Recent advances in large language models (LLMs) and biomedical foundation models (BioFMs) have achieved strong results in biological text reasoning, molecular modeling, and single-cell analysis, yet they remain siloed in disjoint embedding spaces, limiting cross-modal reasoning. We present BIOVERSE (Biomedical Vector Embedding Realignment for Semantic Engagement), a two-stage approach that adapts pretrained BioFMs as modality encoders and aligns them with LLMs through lightweight, modality-specific projection layers. The approach first aligns each modality to a shared LLM space through independently trained projections, allowing them to interoperate naturally, and then applies standard instruction tuning with multi-modal data to bring them together for downstream reasoning.
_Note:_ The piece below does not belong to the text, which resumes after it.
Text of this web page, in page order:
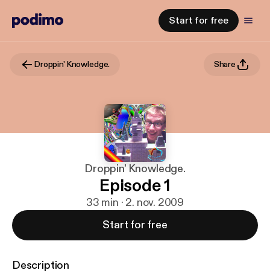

By unifying raw biomedical data with knowledge embedded in LLMs, the approach enables zero-shot annotation, cross-modal question answering, and interactive, explainable dialogue. Across tasks spanning cell-type annotation, molecular description, and protein function reasoning, compact BIOVERSE configurations surpass larger LLM baselines while enabling richer, generative outputs than existing BioFMs, establishing a foundation for principled multi-modal biomedical reasoning.

Paper Structure

This paper contains 37 sections, 5 equations, 3 figures, 3 tables.

Figures (3)

  • Figure 1: BioVERSE base architecture: a modality-specific BioFM encodes a biological entity, and its output embeddings are mapped by a projection layer into the LLM's embedding space via special tokens (e.g. [BIO]). In the alignment stage, only the projection layer $P_\theta$ is trainable, while the encoder $f_b$ and the LLM $g$ remain frozen. In the subsequent instruction-tuning stage, we allow both $P_\theta$ and the low-rank adapter (LoRA) within the LLM to be trainable. Stage 1 (S1) can be trained using autoregressive (AR) or contrastive (CT) loss, while stage 2 (S2) is always AR.
  • Figure 2: UMAP visualization of scRNA-seq and text embeddings. Left: before alignment, cell embeddings (green) form isolated clusters within the LLM embedding space. Right: after alignment, cell embeddings are pulled closer to biologically relevant text and separated from unrelated general-domain text. BioVERSE successfully realigns the modalities into a shared representation space.
  • Figure 3: Example generative annotation on PBMC10K: BioVERSE produces the label and reasoning grounded in gene evidence.